**Problem to work on:** Your copy of the listing should match it exactly, only without pictures.

**Source material:**
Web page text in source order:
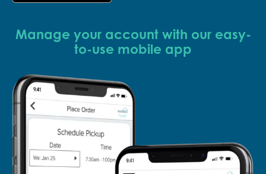
Manage your account with our easy-
to-use mobile app
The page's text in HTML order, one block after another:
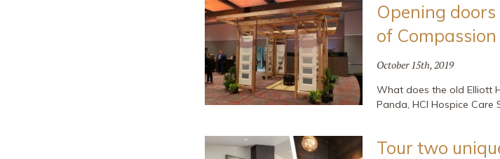
Opening
of
October 15th, 2019
What does the old Elliott
Panda, HCI Hospice Care
Tour two
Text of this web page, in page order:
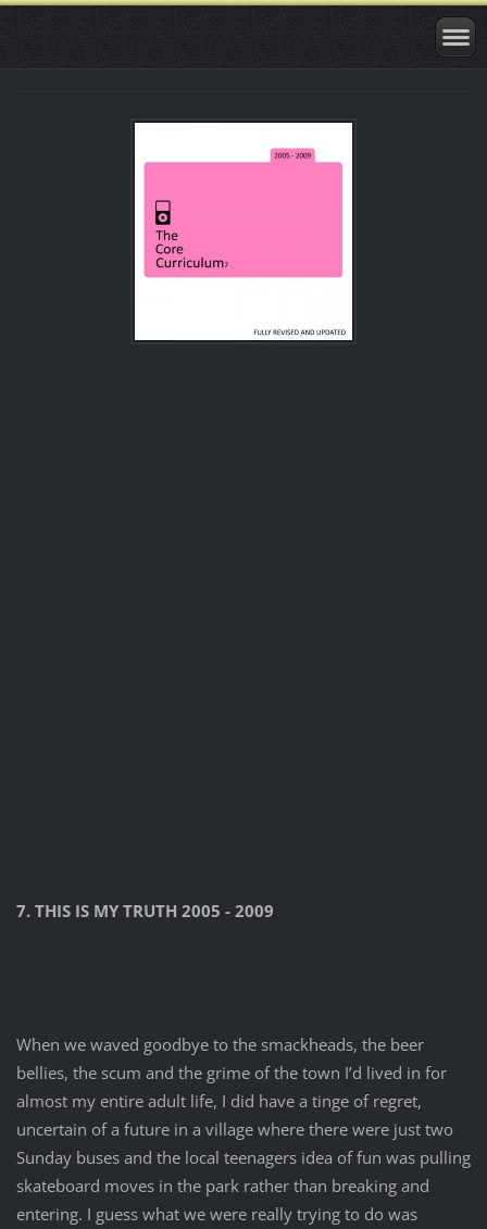
7. THIS IS MY TRUTH 2005 - 2009
When we waved goodbye to the smackheads, the beer
bellies, the scum and the grime of the town I’d lived in for
almost my entire adult life, I did have a tinge of regret,
uncertain of a future in a village where there were just two
Sunday buses and the local teenagers idea of fun was pulling
skateboard moves in the park rather than breaking and
entering. I guess what we were really trying to do was
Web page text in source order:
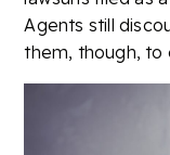
Agents still
them, though, to
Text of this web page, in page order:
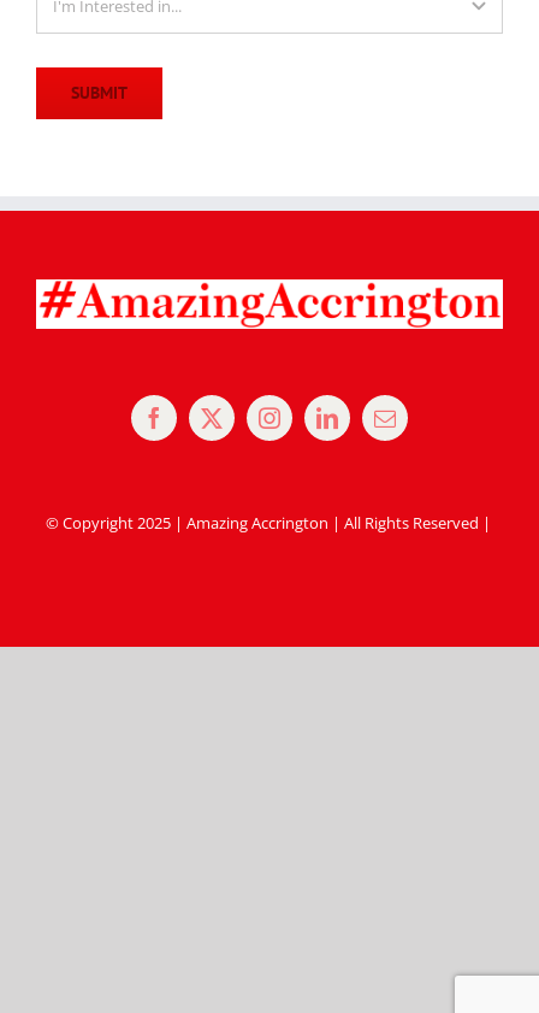
SUBMIT
© Copyright 2025 | Amazing Accrington | All Rights Reserved |
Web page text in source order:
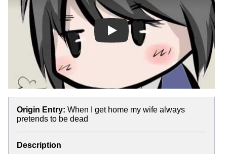
Play
Origin Entry: When I get home my wife always
pretends to be dead
Description
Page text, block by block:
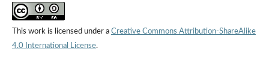
This work is licensed under a Creative Commons Attribution-ShareAlike
4.0 International License.
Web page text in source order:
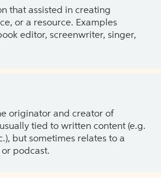
that assisted in creating
or a resource. Examples
editor, screenwriter, singer,
originator and creator of
tied to written content (e.g.
but sometimes relates to a
podcast.
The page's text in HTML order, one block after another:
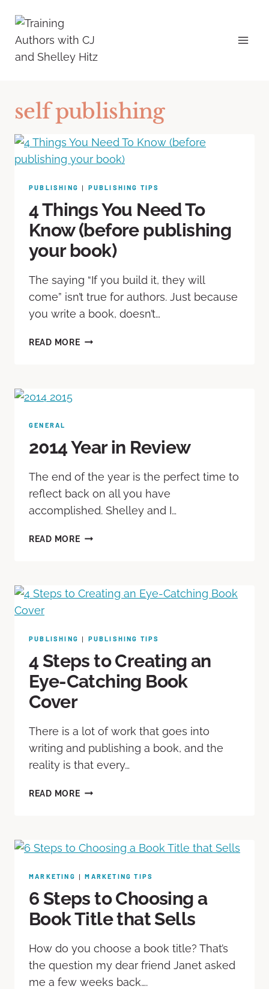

**Task output:**
Web page text in source order:
Manage your account with our easy-
to-use mobile app
The page's text in HTML order, one block after another:
Opening
of
October 15th, 2019
What does the old Elliott
Panda, HCI Hospice Care
Tour two
Text of this web page, in page order:
7. THIS IS MY TRUTH 2005 - 2009
When we waved goodbye to the smackheads, the beer
bellies, the scum and the grime of the town I’d lived in for
almost my entire adult life, I did have a tinge of regret,
uncertain of a future in a village where there were just two
Sunday buses and the local teenagers idea of fun was pulling
skateboard moves in the park rather than breaking and
entering. I guess what we were really trying to do was
Web page text in source order:
Agents still
them, though, to
Text of this web page, in page order:
SUBMIT
© Copyright 2025 | Amazing Accrington | All Rights Reserved |
Web page text in source order:
Play
Origin Entry: When I get home my wife always
pretends to be dead
Description
Page text, block by block:
This work is licensed under a Creative Commons Attribution-ShareAlike
4.0 International License.
Web page text in source order:
that assisted in creating
or a resource. Examples
editor, screenwriter, singer,
originator and creator of
tied to written content (e.g.
but sometimes relates to a
podcast.
The page's text in HTML order, one block after another:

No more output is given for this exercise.